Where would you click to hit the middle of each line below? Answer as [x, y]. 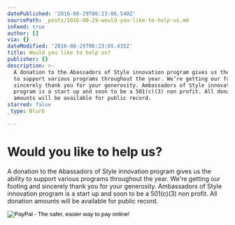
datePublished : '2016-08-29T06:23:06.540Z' [72, 14]
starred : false [29, 105]
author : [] [23, 33]
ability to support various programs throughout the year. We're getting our [114, 178]
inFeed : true [26, 27]
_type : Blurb [26, 111]
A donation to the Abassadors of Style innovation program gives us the [109, 171]
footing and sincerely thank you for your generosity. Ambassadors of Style [115, 186]
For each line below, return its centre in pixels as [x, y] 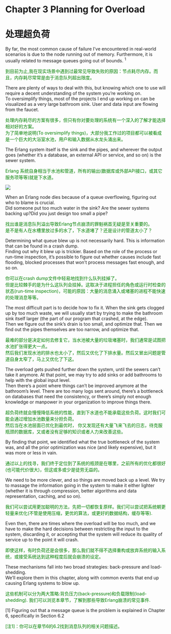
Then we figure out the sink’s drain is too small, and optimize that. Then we [84, 324]
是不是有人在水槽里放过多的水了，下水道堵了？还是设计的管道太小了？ [79, 230]
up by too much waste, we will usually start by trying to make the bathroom [84, 313]
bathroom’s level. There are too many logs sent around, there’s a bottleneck [84, 391]
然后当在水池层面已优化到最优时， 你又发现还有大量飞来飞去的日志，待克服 [84, 425]
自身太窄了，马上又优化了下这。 [43, 359]
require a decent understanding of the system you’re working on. [74, 93]
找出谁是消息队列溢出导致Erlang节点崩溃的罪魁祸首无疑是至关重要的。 [79, 224]
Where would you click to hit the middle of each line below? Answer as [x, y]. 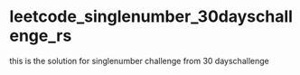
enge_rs [41, 36]
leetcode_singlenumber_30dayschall [151, 17]
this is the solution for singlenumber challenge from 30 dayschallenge [139, 61]
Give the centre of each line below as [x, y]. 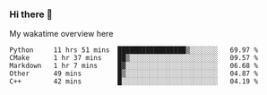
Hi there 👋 [31, 14]
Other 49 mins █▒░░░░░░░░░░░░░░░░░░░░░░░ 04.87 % [133, 74]
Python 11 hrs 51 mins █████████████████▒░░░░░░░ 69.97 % [133, 50]
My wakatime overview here [61, 34]
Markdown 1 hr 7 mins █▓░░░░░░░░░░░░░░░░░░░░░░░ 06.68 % [133, 66]
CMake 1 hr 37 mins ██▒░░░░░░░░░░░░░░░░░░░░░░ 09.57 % [133, 58]
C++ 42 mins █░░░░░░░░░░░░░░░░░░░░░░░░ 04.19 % [133, 82]
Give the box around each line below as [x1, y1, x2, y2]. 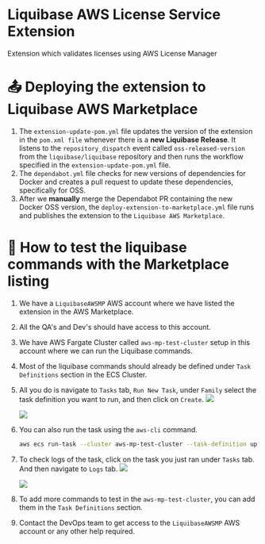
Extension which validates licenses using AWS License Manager [7, 48, 217, 58]
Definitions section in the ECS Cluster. [18, 370, 148, 379]
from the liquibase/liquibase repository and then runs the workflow [18, 151, 244, 161]
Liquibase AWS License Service [7, 6, 221, 24]
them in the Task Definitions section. [18, 502, 144, 512]
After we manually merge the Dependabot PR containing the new [18, 193, 233, 203]
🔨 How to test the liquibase [7, 239, 187, 257]
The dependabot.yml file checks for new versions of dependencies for [18, 168, 247, 178]
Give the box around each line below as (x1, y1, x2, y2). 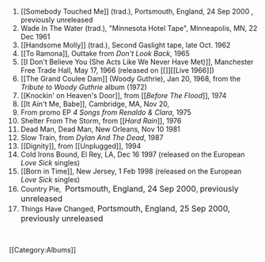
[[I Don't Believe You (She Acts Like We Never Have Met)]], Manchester (20, 57, 254, 66)
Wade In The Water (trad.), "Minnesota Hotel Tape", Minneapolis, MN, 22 (20, 24, 258, 32)
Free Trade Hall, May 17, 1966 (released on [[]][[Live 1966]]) (20, 66, 214, 74)
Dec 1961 (20, 32, 51, 41)
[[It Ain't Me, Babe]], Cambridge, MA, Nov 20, (20, 99, 169, 108)
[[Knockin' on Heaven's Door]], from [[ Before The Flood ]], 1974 (20, 91, 227, 100)
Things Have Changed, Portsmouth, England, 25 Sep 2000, (20, 203, 230, 214)
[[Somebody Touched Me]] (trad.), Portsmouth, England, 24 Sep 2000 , (20, 7, 254, 16)
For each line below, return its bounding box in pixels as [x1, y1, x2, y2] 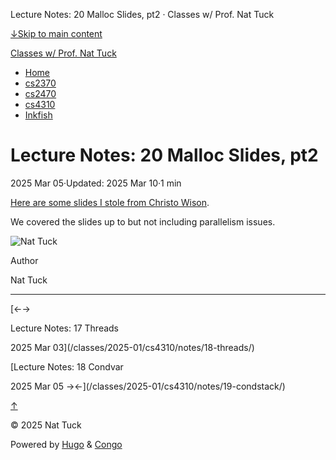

Task goal: Every line above between the one containing "bathroom’s level. There" and the one containing "y1, x2, y2].", those two included, is to be printed exactly. No pictures go into the copy.

Exercise result:
bathroom’s level. There are too many logs sent around, there’s a bottleneck [84, 391]
然后当在水池层面已优化到最优时， 你又发现还有大量飞来飞去的日志，待克服 [84, 425]
自身太窄了，马上又优化了下这。 [43, 359]
require a decent understanding of the system you’re working on. [74, 93]
找出谁是消息队列溢出导致Erlang节点崩溃的罪魁祸首无疑是至关重要的。 [79, 224]
Where would you click to hit the middle of each line below? Answer as [x, y]. 
enge_rs [41, 36]
leetcode_singlenumber_30dayschall [151, 17]
this is the solution for singlenumber challenge from 30 dayschallenge [139, 61]
Give the centre of each line below as [x, y]. 
Hi there 👋 [31, 14]
Other 49 mins █▒░░░░░░░░░░░░░░░░░░░░░░░ 04.87 % [133, 74]
Python 11 hrs 51 mins █████████████████▒░░░░░░░ 69.97 % [133, 50]
My wakatime overview here [61, 34]
Markdown 1 hr 7 mins █▓░░░░░░░░░░░░░░░░░░░░░░░ 06.68 % [133, 66]
CMake 1 hr 37 mins ██▒░░░░░░░░░░░░░░░░░░░░░░ 09.57 % [133, 58]
C++ 42 mins █░░░░░░░░░░░░░░░░░░░░░░░░ 04.19 % [133, 82]
Give the box around each line below as [x1, y1, x2, y2]. 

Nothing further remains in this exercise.